Why Team USA's World Baseball Classic Loss Is No Big Deal

Jake RakeContributor IMarch 24, 2009

In an editorial in The New York Times on Tuesday, William C. Rhoden explores the reasons why the United States’ contingent lost to that of Japan in Sunday night’s semifinal game of the World Baseball Classic, pondering:
“Did the United States lose a semifinal game on Sunday? Or have we lost the game itself?”

William C. Rhoden should probably not be allowed to write about baseball in The New York Times. In addition to violating my biggest journalistic pet peeve by referring to the United States as “we,” Rhoden’s column presents no empirical evidence to support the writer’s point of view, instead relying on folksiness and boring clichés. Worse, by placing emphasis on a single game, Rhoden shows a complete misunderstanding of the game of baseball.

Let’s throw this out there right there: Team USA lost Sunday night’s game because they scored less runs than they allowed to Team Japan, who proved to be a formidable opponent. That’s all.

One game, or even a series of games such as the World Baseball Classic or the Major League playoffs is nothing like an indicator of one team’s superiority or inferiority over another.

The Yankees won 95 games in 2005, but were somehow swept in a three-game series by the lowly Kansas City Royals, who won 56. Were the Royals better than the Yankees in 2005? No, they just played at a comparable level over the course of enough games to have allowed the Yankees to establish themselves as the better team.

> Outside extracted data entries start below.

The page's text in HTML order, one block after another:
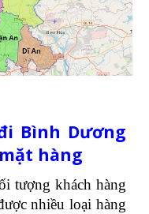
Bình Dương
hàng
tượng khách hàng
nhiều loại hàng
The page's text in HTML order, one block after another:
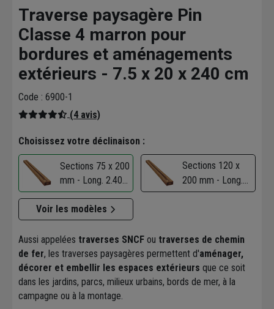
Traverse paysagère Pin
Classe 4 marron pour
bordures et aménagements
extérieurs - 7.5 x 20 x 240 cm
Code : 6900-1
(4 avis)
Choisissez votre déclinaison :
Sections 75 x 200
mm - Long. 2.40
m
Sections 120 x
200 mm - Long.
2.40 m
Voir les modèles
Aussi appelées traverses SNCF ou traverses de chemin
de fer, les traverses paysagères permettent d'aménager,
décorer et embellir les espaces extérieurs que ce soit
dans les jardins, parcs, milieux urbains, bords de mer, à la
campagne ou à la montage.

Anything can happen in a reasonably evenly matched baseball game; on any given day, Albert Pujols can go 0-for-4 or Mark Whiten could hit four home runs.

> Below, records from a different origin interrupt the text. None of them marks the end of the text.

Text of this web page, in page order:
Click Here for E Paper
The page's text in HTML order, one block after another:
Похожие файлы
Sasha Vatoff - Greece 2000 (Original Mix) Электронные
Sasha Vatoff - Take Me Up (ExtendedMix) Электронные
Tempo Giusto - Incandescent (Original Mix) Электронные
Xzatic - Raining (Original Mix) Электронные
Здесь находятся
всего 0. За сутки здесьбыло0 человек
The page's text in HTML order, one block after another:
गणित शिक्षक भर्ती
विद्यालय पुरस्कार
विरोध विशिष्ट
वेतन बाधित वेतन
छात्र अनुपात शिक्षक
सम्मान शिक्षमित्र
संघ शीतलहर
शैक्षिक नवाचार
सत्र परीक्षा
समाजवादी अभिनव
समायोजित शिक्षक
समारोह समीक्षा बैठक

Echoing shortstop Jimmy Rollins’ praise for the Japanese team’s ability to put the ball in play rather than hitting home runs, Rhoden observes:

“It was as if the United States was being reintroduced to a game it invented. It has moved to lavish new stadiums and supports lucrative player contracts. It is built on power and entertainment: a deadly combination, we’ve discovered, in an era of performance-enhancing drugs.”

What do lavish stadiums and lucrative player contracts have to do with anything? Is Rhoden implying that American players have somehow become worse at baseball because more people can watch them than ever before and hence, also make more money?

If anything, capitalism and the influx of cash into baseball has made players better, as there is more riding on their performance than at any point in the history of sport: with some exceptions, the best players are on the field for every single Major League game. If a player slips below his expected level of performance, it is just a matter of time before he finds himself out of baseball: Andruw Jones, who now finds himself competing for a spot on the Texas Rangers’ bench, hit 51 home runs just four years ago.

Beyond the nuggets of idiocy noted above, Rhoden’s argument that being eliminated from the World Baseball Classic is somehow symbolic of the United States having “lost” the game of baseball is ridiculous at best, and nationalistic and racist at worst.

As Rhoden himself notes, “Major League Baseball continues to represent the best baseball has to offer, largely because great players from Asia, Central America, South America and North America compete on major league rosters.” Drawing players from a larger pool raises the level competition. Expressing grief over great foreign players showing up Americans is akin to lamenting Tiger Woods’ triumphs in a white man’s game.

Rhoden and anyone else looking to the WBC for answers about where to find the world’s top baseball talent should consider why they are asking that question in the first place. The Major Leagues are comprised of the top players in the world; why does it matter what countries these guys come from, so long as they continue to knock the shit out of the ball and allow the audiences that are willing to support those lavish stadiums and exorbitant player contracts to watch the highest quality baseball in the game’s history?